Причин, наверное, немало. Но решающей выглядит все-таки секуляризация церковных земель, благодаря которой этим странам удалось, в отличие от России, сохранить и мощь своей аристокра­тии, и будущее крестьянской предбуржуазии.

Когда в 1536 г. король датский Христиан ill арестовал епископов и отнял у монастырей их земли, утроив тем самым королевский до­мен, для помещиков, которым эти земли главным образом и доста­лись, наступил золотой век. Но затронула барщина в Дании лишь один этот сектор национальной экономики.
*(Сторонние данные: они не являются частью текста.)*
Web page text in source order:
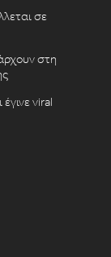
σε
στη
viral
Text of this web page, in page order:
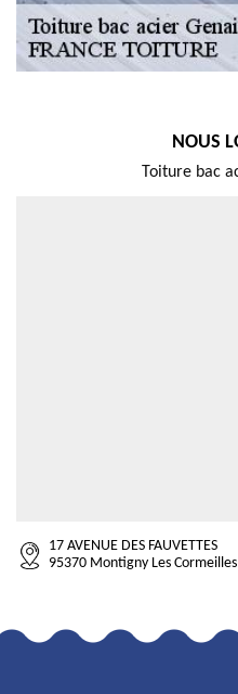
NOUS
Toiture bac
17 AVENUE DES FAUVETTES
95370 Montigny Les Cormeilles
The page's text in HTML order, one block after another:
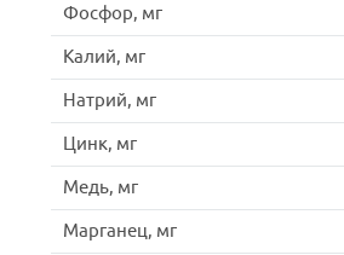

Крепостное право не распространилось, как поветрие, по всей стране и никогда не стало государственной политикой. Даже во второй половине XVII века, ког­да русское — и польское — крестьянство было уже безнадежно за­крепощено, барщину в Дании несло лишь 20 % крестьян, а продажа их без земли вообще не получила распространения.

Шведский пример еще нагляднее. После секуляризации цер­ковных земель в руках помещиков сосредоточилась половина всех пахотных площадей страны. Возник даже страх «лифляндского рабства», т.е. тотального закрепощения крестьян. Но страхом он и остался.

Сравним это с опытом католической Польши, где то же самое «лифляндское рабство» как раз и стало тотальным, — и разница ста­нет очевидной. Католическая модель реакции Восточной Европы на рождение капитализма резко, можно сказать судьбоносно, отлича­лась от протестантской.

Выходит, русское крестьянство вовсе не было, вопреки Валлер- стайну, обречено на тотальное закрепощение. И не была русская аристократия обречена на опричный разгром и вековое унижение. И не было самодержавие судьбою России. Оно стало ею. Стало пото­му, что самые её могущественные политические элиты, и в первую очередь иосифлянская церковь, предпочли именно католическую модель реакции на рождение капитализма. Как, однако, оказалась православная Россия в одной компании с католиками?